Being Emotionally Unavailable

One common form of self-sabotage in romantic relationships is the inability to be emotionally vulnerable. When we open ourselves up to another person, we risk being hurt or rejected. As a result, some people may build walls around themselves to protect against these perceived threats. They may avoid expressing their feelings with, or committing to, their partners, which can lead to a lack of emotional intimacy and the dreaded "situationship."

Criticism and Nagging

As noted above constant criticism and nagging can be another form of self-sabotage. This pattern often comes as the result of a deep-seated fear of rejection. Similar to above, this can also be the result of previous negative experiences in relationships or attachment trauma. As a result of this fear, partners criticize and nag at each other in an attempt to feel in control and avoid being hurt.

Insecurity in Your Relationship

Another form of self-sabotage in romantic relationships is jealousy and insecurity. This too often results from previous negative experiences in romantic relationships or with our primary caregivers (are you seeing the pattern?). People who struggle with this fear may become clingy, distrusting or possessive in their relationships. They may constantly check in with their partners, become jealous of their partner's friends or activities, or demand constant reassurance of their partner's love and commitment. These behaviors can create tension and conflict in the relationship and may ultimately drive the partner away.

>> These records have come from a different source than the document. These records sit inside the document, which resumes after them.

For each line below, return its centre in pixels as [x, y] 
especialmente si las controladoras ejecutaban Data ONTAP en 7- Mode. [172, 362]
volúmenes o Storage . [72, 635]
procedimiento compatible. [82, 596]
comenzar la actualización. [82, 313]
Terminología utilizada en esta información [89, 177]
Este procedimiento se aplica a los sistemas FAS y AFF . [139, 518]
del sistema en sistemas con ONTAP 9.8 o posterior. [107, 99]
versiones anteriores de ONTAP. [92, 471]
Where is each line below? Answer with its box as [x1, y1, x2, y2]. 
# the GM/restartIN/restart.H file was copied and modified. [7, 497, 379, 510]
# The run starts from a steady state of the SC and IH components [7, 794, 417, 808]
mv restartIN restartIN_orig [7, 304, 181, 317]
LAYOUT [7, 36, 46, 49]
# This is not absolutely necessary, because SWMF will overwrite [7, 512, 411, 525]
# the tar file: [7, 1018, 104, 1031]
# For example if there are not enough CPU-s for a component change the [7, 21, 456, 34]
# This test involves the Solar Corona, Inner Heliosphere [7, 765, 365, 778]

Self-Destructive Behaviors

Lastly, self-sabotage can manifest in the form of self-destructive behaviors, such as substance abuse, compulsive gambling or cheating on one's partner. These behaviors can serve as a coping skill to manage underlying feelings of anxiety and stress; however, they can also pause long-term harm to all involved. These behaviors not only harm the individual but can also have a negative impact on their relationship. They may lead to financial strain, emotional turmoil, and trust issues between partners. Furthermore, specifically with addictions, this often puts one partner in the position of being the "caretaker" which can lead to codependency.

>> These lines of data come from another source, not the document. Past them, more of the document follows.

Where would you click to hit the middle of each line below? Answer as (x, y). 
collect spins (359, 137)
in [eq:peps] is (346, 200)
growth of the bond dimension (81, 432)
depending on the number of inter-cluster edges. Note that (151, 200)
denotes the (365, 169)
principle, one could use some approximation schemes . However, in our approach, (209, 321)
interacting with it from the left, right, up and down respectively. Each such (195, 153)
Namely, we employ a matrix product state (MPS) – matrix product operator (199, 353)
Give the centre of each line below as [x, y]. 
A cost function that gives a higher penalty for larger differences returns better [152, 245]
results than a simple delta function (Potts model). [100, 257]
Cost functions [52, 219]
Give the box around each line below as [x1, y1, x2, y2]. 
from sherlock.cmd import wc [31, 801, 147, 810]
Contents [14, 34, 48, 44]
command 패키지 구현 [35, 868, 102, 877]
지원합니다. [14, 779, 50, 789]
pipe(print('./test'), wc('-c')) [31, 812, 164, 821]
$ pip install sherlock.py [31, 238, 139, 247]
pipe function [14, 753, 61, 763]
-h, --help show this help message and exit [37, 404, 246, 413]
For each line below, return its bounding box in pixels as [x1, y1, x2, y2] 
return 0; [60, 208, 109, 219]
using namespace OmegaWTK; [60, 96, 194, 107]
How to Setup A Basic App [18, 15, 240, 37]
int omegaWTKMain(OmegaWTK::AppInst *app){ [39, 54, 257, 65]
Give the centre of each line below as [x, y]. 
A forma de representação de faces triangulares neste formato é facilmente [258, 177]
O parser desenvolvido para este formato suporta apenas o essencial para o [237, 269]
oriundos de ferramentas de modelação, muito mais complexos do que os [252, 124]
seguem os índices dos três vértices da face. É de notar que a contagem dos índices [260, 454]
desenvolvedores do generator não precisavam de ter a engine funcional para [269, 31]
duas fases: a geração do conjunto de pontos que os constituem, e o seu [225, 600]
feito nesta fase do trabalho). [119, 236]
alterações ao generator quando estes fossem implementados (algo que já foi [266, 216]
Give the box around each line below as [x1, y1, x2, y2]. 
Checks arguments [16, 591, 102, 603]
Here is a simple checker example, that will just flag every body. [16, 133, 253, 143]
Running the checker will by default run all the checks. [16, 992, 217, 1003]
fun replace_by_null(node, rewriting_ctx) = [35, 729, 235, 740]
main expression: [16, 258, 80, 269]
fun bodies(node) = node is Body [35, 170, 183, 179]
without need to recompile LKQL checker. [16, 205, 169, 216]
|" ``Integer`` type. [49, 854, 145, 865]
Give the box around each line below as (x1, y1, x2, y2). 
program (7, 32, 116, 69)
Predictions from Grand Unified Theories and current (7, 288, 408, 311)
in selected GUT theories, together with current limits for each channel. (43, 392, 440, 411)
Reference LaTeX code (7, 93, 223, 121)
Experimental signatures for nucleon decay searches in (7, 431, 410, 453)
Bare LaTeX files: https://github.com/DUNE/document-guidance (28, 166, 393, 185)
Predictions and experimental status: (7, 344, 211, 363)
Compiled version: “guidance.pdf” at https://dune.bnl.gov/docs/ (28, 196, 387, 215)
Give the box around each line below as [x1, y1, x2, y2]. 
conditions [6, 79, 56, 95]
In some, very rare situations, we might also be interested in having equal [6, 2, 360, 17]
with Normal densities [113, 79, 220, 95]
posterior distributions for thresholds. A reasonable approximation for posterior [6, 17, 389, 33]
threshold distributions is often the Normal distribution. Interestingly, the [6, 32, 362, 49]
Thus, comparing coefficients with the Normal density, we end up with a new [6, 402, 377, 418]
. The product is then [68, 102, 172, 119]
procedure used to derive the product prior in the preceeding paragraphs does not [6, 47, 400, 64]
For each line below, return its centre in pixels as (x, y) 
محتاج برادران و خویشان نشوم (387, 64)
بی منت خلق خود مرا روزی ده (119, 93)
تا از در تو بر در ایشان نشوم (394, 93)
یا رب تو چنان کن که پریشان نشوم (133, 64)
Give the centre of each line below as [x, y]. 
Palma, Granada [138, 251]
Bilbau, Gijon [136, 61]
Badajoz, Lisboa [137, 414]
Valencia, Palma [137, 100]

How to Avoid Engage in Self-Sabotage

It's important to recognize the signs of self-sabotage in our romantic relationships and take steps to address them. One way to do this is to identify the underlying fears or insecurities that are driving our behavior. Here it is critical to treat yourself with compassion and kindness as you do this work. You didn't develop these patterns for no reason, and lumping judgement onto it won't make things better. Once we understand the root cause of our self-sabotage, we can work to address these issues through therapy, self-reflection, or other forms of personal growth.

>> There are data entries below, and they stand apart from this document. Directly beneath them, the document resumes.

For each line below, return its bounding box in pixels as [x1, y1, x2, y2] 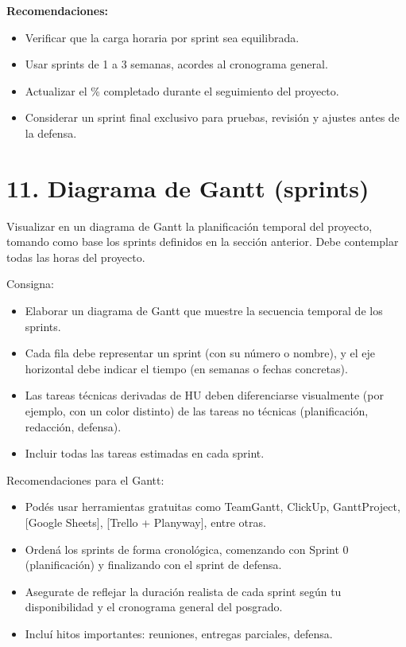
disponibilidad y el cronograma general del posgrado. [25, 598, 283, 615]
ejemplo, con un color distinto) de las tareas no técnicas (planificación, [25, 403, 369, 419]
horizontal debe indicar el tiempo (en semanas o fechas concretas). [25, 360, 348, 376]
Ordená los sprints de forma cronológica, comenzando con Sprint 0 [25, 540, 349, 557]
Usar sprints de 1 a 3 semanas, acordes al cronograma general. [25, 56, 328, 72]
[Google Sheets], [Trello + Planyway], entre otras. [25, 514, 266, 530]
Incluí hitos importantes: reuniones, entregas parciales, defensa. [25, 625, 333, 641]
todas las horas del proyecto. [6, 248, 145, 265]
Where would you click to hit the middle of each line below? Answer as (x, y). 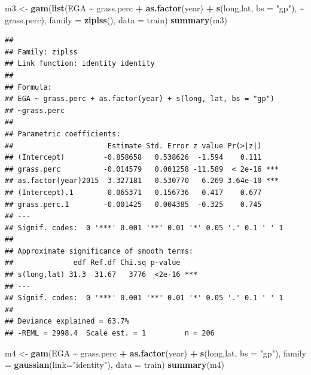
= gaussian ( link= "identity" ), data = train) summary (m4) (115, 365)
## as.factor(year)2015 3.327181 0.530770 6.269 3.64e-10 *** (142, 181)
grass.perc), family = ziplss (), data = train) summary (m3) (116, 19)
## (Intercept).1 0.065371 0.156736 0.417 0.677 (133, 192)
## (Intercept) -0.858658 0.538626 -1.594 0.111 (133, 158)
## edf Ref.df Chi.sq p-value (93, 263)
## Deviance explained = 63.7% (67, 321)
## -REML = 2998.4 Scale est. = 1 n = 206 (110, 333)
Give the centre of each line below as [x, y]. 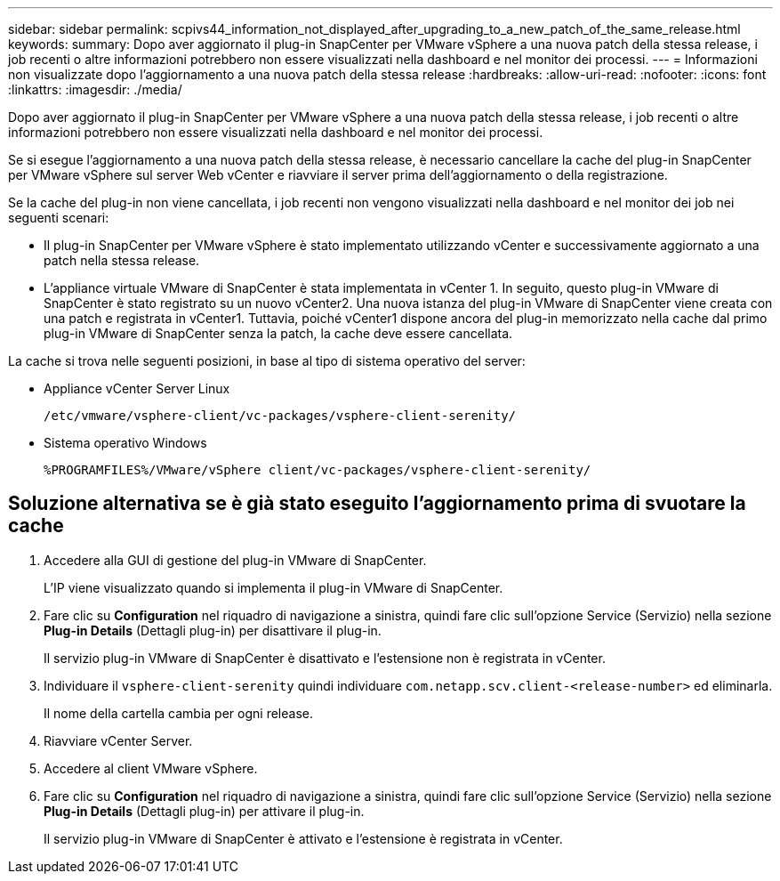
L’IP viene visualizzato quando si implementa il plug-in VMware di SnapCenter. [273, 587]
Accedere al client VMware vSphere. [151, 768]
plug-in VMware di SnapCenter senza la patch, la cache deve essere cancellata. [278, 333]
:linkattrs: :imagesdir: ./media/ [95, 89]
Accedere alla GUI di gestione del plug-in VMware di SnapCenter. [235, 560]
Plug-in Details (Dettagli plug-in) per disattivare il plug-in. [213, 630]
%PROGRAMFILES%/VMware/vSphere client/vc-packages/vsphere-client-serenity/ [318, 470]
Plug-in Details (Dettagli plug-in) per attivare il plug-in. [204, 811]
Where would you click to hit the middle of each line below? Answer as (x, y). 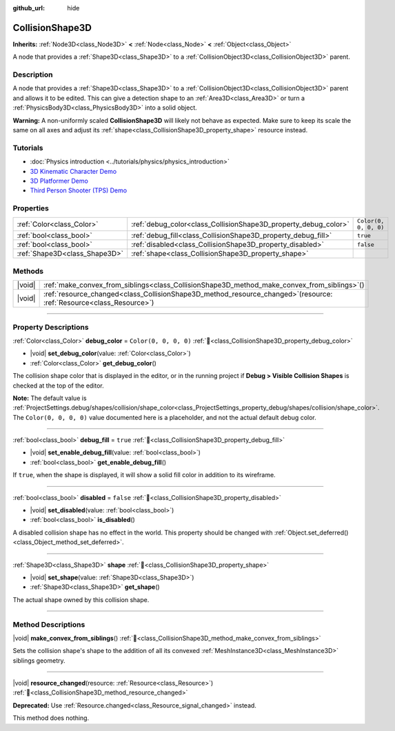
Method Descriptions (49, 624)
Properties (31, 208)
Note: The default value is (50, 398)
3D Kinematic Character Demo (73, 171)
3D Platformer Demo (59, 181)
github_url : (29, 8)
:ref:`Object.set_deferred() (311, 532)
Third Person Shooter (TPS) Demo (79, 190)
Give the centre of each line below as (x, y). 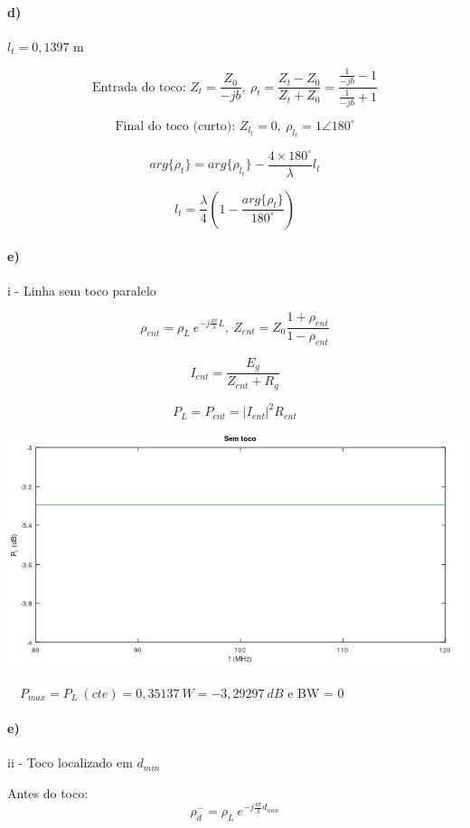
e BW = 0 (316, 692)
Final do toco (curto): (175, 126)
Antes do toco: (48, 792)
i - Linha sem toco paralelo (82, 290)
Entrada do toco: (139, 87)
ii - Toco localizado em (70, 762)
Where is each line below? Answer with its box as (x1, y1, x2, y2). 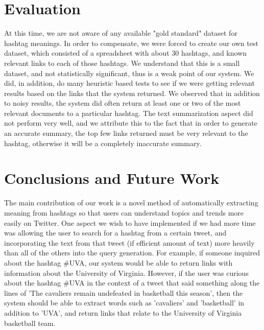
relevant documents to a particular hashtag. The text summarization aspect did (4, 107, 253, 118)
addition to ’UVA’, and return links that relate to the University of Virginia (4, 307, 242, 318)
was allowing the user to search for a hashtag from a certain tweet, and (4, 227, 227, 238)
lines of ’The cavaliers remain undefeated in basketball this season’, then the (4, 287, 243, 298)
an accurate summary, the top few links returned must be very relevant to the (4, 128, 248, 138)
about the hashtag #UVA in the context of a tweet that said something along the (4, 277, 260, 288)
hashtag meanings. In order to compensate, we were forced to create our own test (4, 37, 258, 48)
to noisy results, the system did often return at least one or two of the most (4, 98, 241, 108)
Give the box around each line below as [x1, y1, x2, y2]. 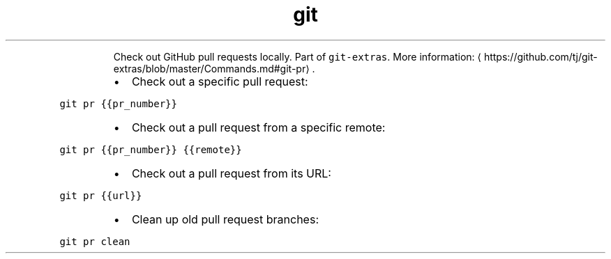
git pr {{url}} [59, 189, 142, 201]
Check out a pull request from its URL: [131, 166, 331, 180]
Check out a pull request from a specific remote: [131, 120, 386, 134]
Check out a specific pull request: [131, 74, 308, 88]
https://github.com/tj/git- [483, 50, 598, 63]
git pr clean [59, 235, 130, 247]
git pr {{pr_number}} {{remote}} [59, 143, 242, 155]
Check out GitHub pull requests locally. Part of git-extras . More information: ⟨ [113, 50, 481, 63]

Another way to combat self-sabotage is to practice mindfulness and self-awareness. By staying present in the moment and observing our thoughts and feelings without judgment, we can become more aware of when we are engaging in self-sabotaging behaviors. In doing this we develop what is called the "sacred pause" allowing us to choose to respond in a more constructive way, such as by expressing our feelings honestly and openly or setting healthy boundaries in the relationship.

It's also important to communicate openly and honestly with our partners about our feelings and concerns. By expressing our needs and desires in a respectful and compassionate way, we can build trust and intimacy in the relationship. We can also work together with our partners to identify areas where we may be engaging in self-sabotaging behaviors and develop strategies to overcome them.

The Takeaway

Ultimately, overcoming self-sabotage in romantic relationships requires a willingness to be vulnerable, honest, and open to change. It may involve facing difficult truths about ourselves and our past experiences, but the rewards can be well worth the effort. By taking responsibility for our behavior and working to address the underlying issues, we can build stronger, more fulfilling relationships that bring joy, love, and happiness to our lives.